Occupational dust exposure and chronic obstructive pulmonary disease. A systematic overview of the evidence.

作者信息

Oxman A D, Muir D C, Shannon H S, Stock S R, Hnizdo E, Lange H J

机构信息

Department of Family Medicine, Clinical Epidemiology & Biostatistics, and Medicine, Faculty of Health Sciences, McMaster University, Hamilton, Ontario, Canada.

出版信息

Am Rev Respir Dis. 1993 Jul;148(1):38-48. doi: 10.1164/ajrccm/148.1.38.

Abstract

The object of this study was to assess the relationship between occupational dust exposure and chronic obstructive pulmonary disease (COPD). Studies were identified using MEDLINE (January 1966 to July 1991), SCISEARCH, manual review of reference lists, and personal contact with more than 30 international experts. Studies of COPD, lung function, emphysema, chronic bronchitis, or mortality in workers exposed to nonorganic dust were retrieved. Studies were included if dust exposure was measured quantitatively, and a quantitative relationship between dust exposure and one of the outcomes of interest was calculated while controlling at least for smoking and age. Methodological rigor was assessed, and data regarding the study populations, prognostic factors, and outcomes were extracted independently by two reviewers. Thirteen reports derived from four cohorts of workers met our inclusion criteria. Three of the cohorts were of coal miners and one was of gold miners.

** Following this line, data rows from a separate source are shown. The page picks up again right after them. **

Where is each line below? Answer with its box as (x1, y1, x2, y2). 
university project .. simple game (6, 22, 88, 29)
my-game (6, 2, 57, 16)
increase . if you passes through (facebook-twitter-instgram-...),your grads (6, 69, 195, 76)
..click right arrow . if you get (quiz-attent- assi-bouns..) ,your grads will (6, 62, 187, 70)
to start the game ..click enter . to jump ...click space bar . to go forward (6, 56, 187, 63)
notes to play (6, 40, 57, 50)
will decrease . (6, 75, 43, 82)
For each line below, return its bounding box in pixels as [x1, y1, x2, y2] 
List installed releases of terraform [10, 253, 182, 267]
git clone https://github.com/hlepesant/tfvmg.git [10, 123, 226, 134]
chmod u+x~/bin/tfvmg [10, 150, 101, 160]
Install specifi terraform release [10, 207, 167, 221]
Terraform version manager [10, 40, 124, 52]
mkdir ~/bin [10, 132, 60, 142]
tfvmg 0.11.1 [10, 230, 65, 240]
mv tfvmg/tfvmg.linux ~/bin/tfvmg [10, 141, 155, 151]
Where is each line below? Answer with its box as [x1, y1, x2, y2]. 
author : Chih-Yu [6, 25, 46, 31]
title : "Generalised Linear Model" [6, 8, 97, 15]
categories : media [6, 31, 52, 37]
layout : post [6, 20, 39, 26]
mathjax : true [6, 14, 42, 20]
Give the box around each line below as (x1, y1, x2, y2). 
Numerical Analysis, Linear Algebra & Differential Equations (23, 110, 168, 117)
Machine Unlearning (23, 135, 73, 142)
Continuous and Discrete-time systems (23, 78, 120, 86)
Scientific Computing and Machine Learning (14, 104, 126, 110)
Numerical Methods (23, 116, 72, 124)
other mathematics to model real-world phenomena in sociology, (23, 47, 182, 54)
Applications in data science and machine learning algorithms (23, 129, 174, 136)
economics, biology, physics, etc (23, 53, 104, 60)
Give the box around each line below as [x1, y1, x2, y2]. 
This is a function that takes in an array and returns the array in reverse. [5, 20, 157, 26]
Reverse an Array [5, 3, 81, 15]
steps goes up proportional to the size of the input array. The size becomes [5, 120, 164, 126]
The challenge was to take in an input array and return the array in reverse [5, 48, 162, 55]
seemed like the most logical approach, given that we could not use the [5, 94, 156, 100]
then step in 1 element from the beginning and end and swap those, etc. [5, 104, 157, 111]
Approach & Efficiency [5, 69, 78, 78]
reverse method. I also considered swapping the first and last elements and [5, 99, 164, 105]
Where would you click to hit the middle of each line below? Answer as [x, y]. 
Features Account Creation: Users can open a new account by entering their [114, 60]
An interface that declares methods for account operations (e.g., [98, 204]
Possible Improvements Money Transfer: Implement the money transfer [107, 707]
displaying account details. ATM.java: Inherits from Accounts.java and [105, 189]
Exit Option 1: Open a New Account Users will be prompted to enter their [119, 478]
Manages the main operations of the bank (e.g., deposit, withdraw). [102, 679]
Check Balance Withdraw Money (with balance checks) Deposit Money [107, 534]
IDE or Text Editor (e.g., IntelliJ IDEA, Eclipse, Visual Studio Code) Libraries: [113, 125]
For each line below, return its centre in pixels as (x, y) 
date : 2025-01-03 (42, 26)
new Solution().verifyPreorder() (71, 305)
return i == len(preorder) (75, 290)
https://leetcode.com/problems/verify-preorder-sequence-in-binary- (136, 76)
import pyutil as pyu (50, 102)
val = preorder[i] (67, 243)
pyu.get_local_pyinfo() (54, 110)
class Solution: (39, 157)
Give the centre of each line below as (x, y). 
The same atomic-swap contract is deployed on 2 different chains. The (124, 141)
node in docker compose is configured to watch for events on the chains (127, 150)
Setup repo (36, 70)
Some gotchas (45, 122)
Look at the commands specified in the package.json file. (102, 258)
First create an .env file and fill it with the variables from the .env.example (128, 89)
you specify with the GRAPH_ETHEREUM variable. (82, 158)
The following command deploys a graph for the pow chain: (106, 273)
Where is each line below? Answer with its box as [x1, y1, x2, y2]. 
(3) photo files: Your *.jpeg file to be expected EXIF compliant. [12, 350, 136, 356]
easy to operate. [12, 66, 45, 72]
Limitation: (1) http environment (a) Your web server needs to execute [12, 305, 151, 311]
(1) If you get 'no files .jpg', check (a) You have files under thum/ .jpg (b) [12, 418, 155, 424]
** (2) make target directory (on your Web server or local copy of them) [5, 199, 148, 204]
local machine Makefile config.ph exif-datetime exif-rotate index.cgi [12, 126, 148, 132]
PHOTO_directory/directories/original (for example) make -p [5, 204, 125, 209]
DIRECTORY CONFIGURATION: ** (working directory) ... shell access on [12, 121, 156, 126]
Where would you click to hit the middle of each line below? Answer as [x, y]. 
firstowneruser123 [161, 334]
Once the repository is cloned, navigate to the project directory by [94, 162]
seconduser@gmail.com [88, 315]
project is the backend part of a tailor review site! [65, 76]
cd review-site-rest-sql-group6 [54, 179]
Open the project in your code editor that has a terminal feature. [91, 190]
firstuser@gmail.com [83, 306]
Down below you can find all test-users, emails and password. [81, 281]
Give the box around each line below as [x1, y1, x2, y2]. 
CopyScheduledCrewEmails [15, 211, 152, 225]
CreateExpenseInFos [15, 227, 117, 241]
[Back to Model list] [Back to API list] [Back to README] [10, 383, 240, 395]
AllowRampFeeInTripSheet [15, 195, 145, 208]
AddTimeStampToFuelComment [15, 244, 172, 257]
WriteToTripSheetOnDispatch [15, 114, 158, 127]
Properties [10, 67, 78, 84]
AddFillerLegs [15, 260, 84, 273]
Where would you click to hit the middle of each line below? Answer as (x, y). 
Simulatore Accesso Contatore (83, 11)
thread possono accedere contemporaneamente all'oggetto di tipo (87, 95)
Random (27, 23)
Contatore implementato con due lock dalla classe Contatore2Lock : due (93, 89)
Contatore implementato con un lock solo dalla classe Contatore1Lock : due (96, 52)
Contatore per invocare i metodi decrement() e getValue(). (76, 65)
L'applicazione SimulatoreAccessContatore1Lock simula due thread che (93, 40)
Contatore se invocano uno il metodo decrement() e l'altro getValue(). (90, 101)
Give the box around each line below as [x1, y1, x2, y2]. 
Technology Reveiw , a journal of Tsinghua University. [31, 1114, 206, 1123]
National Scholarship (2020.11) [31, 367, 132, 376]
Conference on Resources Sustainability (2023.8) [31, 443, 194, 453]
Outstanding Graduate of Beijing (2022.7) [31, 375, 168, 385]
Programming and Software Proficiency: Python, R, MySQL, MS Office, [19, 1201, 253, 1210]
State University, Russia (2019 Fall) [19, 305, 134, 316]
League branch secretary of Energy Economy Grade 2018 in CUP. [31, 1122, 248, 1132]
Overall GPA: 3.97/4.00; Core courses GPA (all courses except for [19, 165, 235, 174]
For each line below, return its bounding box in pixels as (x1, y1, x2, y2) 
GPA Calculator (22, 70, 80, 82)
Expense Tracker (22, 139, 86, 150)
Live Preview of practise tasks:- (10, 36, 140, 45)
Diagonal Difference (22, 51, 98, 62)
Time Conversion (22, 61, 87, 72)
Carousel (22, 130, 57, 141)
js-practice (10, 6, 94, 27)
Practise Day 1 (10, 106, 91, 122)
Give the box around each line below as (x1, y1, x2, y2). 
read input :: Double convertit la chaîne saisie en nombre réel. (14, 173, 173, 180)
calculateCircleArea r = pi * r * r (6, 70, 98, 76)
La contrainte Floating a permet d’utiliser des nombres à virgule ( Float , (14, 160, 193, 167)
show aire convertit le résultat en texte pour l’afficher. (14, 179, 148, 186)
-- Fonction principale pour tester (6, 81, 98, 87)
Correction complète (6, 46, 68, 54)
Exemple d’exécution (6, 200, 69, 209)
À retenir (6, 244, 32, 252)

All of the studies found a statistically significant association between loss of lung function and cumulative respirable dust exposure. It was estimated that 80 (95% CI, 34 to 137) of 1,000 nonsmoking coal miners with a cumulative respirable dust exposure of 122.5 gh/m3 (considered equivalent to 35 years of work with a mean respirable dust level of 2 mg/m3) could be expected to develop a clinically important (> 20%) loss of FEV1 attributable to dust. Among 1,000 smoking miners the comparable estimate was 66 (95% CI, 49 to 84). The risk of a clinically important loss of lung function attributable to dust among nonsmoking gold miners was estimated to be three times as large as for coal miners at less than one fifth of the cumulative respirable dust exposure (21.3 gh/m3), the maximal exposure observed among the cohort of gold miners. We conclude that occupational dust is an important cause of COPD, and the risk appears to be greater for gold miners than for coal miners. One possible explanation of the greater risk among gold miners is the higher silica content in gold mine dust.

摘要

本研究的目的是评估职业性粉尘暴露与慢性阻塞性肺疾病(COPD)之间的关系。通过MEDLINE(1966年1月至1991年7月)、SCISEARCH、参考文献列表的人工检索以及与30多位国际专家的个人联系来确定研究。检索了关于接触无机粉尘的工人的慢性阻塞性肺疾病、肺功能、肺气肿、慢性支气管炎或死亡率的研究。如果对粉尘暴露进行了定量测量,并且在至少控制吸烟和年龄的情况下计算了粉尘暴露与一种感兴趣的结局之间的定量关系,则纳入该研究。评估了方法的严谨性,由两名审阅者独立提取有关研究人群、预后因素和结局的数据。来自四个工人队列的13份报告符合我们的纳入标准。其中三个队列是煤矿工人,一个队列是金矿工人。所有研究均发现肺功能丧失与累积可吸入粉尘暴露之间存在统计学上的显著关联。据估计,1000名累积可吸入粉尘暴露量为122.5 gh/m³(相当于平均可吸入粉尘水平为2 mg/m³的35年工作)的不吸烟煤矿工人中,有80人(95% CI,34至137)可能会因粉尘导致临床上重要的(> 20%)第一秒用力呼气容积(FEV1)丧失。在1000名吸烟矿工中,相应的估计数为66人(95% CI,4至84)。在累积可吸入粉尘暴露量不到金矿工人队列中观察到的最大暴露量(21.3 gh/m³)的五分之一时,不吸烟金矿工人因粉尘导致临床上重要的肺功能丧失的风险估计是煤矿工人的三倍。我们得出结论,职业性粉尘是慢性阻塞性肺疾病的一个重要病因,金矿工人的风险似乎比煤矿工人更大。金矿工人风险更高的一个可能解释是金矿粉尘中的二氧化硅含量更高。